A Smarter Prostate Cancer Biopsy
Researchers at Sunnybrook Health Sciences Centre are perfecting a type of GPS navigation and roadmap for prostate cancer biopsies, by combining 3D MRI (multiparametric magnetic resonance imaging) and ultrasound to better guide the biopsy needle.
Standard biopsies use ultrasound alone which limits visualization of the tumour. With what radiologist Dr. Masoom Haider calls the ‘smart biopsy, men undergo an image-navigated biopsy to the area of cancer only, resulting in far fewer biopsies for the patient, and more accurate assessment of the tumour.
Studies conducted by Dr. Haider and Dr. Laurent Milot in Medical Imaging, and oncologists Drs. Laurence Klotz, Danny Vesprini, Andrew Loblaw and Robert Nam of Sunnybrook’s Odette Cancer Centre’s Genitourinary Cancer Care team show significant cancers can be found based on three to four needle biopsies or tissue samples using smart biopsy, compared to 12 needles with the standard procedure.
“With a clearer view, we are also detecting tumours that were missed on first biopsy done the standard way.” The three-dimensional view is made up of an MRI taken just before the procedure that is fused with ultrasound imaging recorded during the procedure. “MRI substantially improves our ability to identify and characterize tumours,” says Dr. Haider, chief of the Department of Medical Imaging at Sunnybrook, and a professor in the department of Medical Imaging at the University of Toronto, who helped refine the technologies to localize cancers with MRI.
Sunnybrook’s Odette Cancer Centre is one of only a few centres in Canada conducting research with a large volume of navigated smart biopsies.
Ultrasound for faster breast cancer treatment tracking
Knowing sooner helps better tailor treatment. That’s the premise behind new imaging research known as Quantitative Ultrasound being led by Dr. Gregory Czarnota. A radiation oncologist of the Odette Breast Cancer care team, Dr. Czarnota is using low-intensity ultrasound to detect cancer cell death from chemotherapy, in one to four weeks, in patients with locally advanced breast cancer.
“A faster determination of how a cancer is responding means clinicians can modify to a course of more effective treatment, essentially individualizing treatment that much sooner for the patient,” says Dr. Czarnota, who is also the head of Radiation Oncology at the Odette, and a senior scientist at Sunnybrook Research Institute.
Dr. Czarnota and his team use ultrasound as functional imaging to monitor tumour metabolic activity, applying special software to detect the absence or presence of cell death. This technology has been trialed with over 100 women with locally advanced breast cancer who had pre-surgery or neoadjuvant chemotherapy, a frequent treatment approach to shrink typically large breast tumours for better breast-conserving surgery.
“The results proved that the technology works – that within one to four weeks we can demonstrate whether a specific chemotherapy was going to work,” says Dr. Czarnota. Cancer response to treatment is usually only known after months of treatment and is determined by MRI or CT (computed tomography).
“We’re now at the stage where the technology is being expanded to potentially benefit other patients through more clinical trials in other centres,” he says.
Minimally invasive approach may replace liver biopsy
What if patients could avoid a biopsy and undergo an equally telling but non-invasive test? That is the question posed by Dr. Laurent Milot, an abdominal radiologist in Medical Imaging at Sunnybrook, who collaborates with the Gastrointestinal and Genitourinary Cancer Care teams at the Odette Cancer Centre.

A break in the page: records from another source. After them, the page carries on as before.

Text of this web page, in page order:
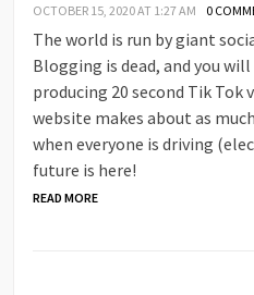
OCTOBER 15, 2020 AT 1:27 AM 0
The world is run by giant
Blogging is dead, and you
producing 20 second Tik Tok
website makes about as
when everyone is driving
future is here!
READ MORE
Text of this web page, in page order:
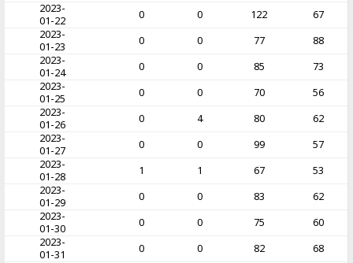
2023-
01-22
0 0 122
67
2023-
01-23
0 0 77
88
2023-
01-24
0 0 85
73
2023-
01-25
0 0 70
56
2023-
01-26
0 4 80
62
2023-
01-27
0 0 99
57
2023-
01-28
1 1 67
53
2023-
01-29
0 0 83
62
2023-
01-30
0 0 75
60
2023-
01-31
0 0 82
68
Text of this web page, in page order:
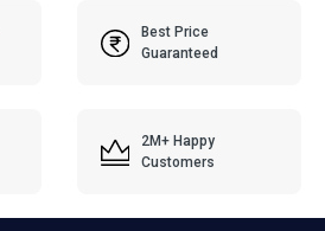
Best Price
Guaranteed
2M+ Happy
Customers
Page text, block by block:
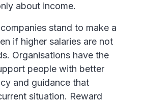
about income.
stand to make a
if higher salaries are not
Organisations have the
people with better
and guidance that
situation. Reward
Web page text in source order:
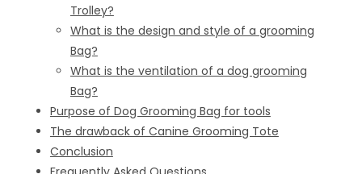
Trolley?
What is the design and style of a grooming
Bag?
What is the ventilation of a dog grooming
Bag?
Purpose of Dog Grooming Bag for tools
The drawback of Canine Grooming Tote
Conclusion
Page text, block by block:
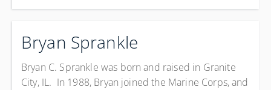
Bryan Sprankle
Bryan C. Sprankle was born and raised in Granite
City, IL. In 1988, Bryan joined the Marine Corps, and
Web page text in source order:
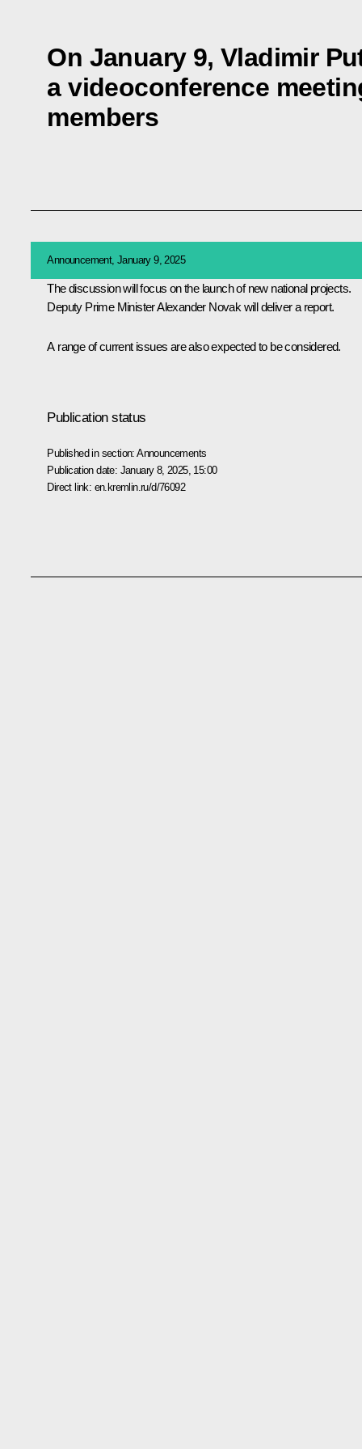
On January 9, Vladimir
a videoconference
members
Announcement, January 9, 2025
The discussion will focus on the launch of new national projects.
Deputy Prime MinisterAlexander Novak will deliver a report.
A range of current issues are also expected to be considered.
Publication status
Published in section:Announcements
Publication date: January 8, 2025, 15:00
Direct link: en.kremlin.ru/d/76092
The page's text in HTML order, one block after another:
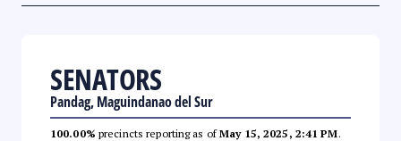
SENATORS
Pandag, Maguindanao del Sur
100.00% precincts reporting as ofMay 15, 2025, 2:41 PM.
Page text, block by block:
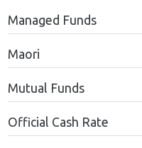
Managed Funds
Maori
Mutual Funds
Official Cash Rate
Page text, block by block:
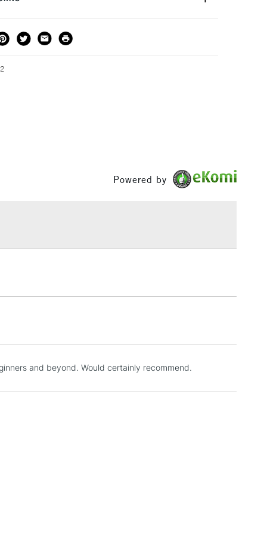
kids aged 8-12 years.
DELIVERY TIME
Between £50 -
Work
3-5 Working Days
£4.95
1 Working Day
£7.95
Powered by
and beyond. Would certainly recommend.

Dr. Milot is the first in the world to show in cancer that MRI with a newer contrast agent, gadofosveset trisodium, better characterizes whether or not an abnormality is cancer, compared to MRI with standard gadolinium contrast agent.
“This technique could significantly benefit patients with spots on the liver that are highly suspicious of potential spread from colorectal cancer, especially as liver biopsy can be risky,” says Dr. Milot.
His research published in the Journal of Magnetic Resonance Imaging shows that after 10 minutes, MRI with gadofosveset trisodium produces images with a distinct black hollow or leakage of contrast agent in cancer lesions, compared to images of pooling of contrast agent in benign ones.
He is using this technique in early clinical trials with patients and collaborating with Odette oncologists to use the data for vital surgical planning.
To better characterize tumours, Dr. Milot, an affiliate scientist at Sunnybrook Research Institute who completed his Medical Imaging specialty at l’Université de Claude-Bernard Lyon 1 in France, is also researching the use of microscopic bubbles or microbubbles within blood vessels with contrast-enhanced ultrasound. Cancer lesions distinctly show rapid ‘wash out’ of microbubbles due to the abnormal vasculature of tumours, while benign lesions accumulate or retain them.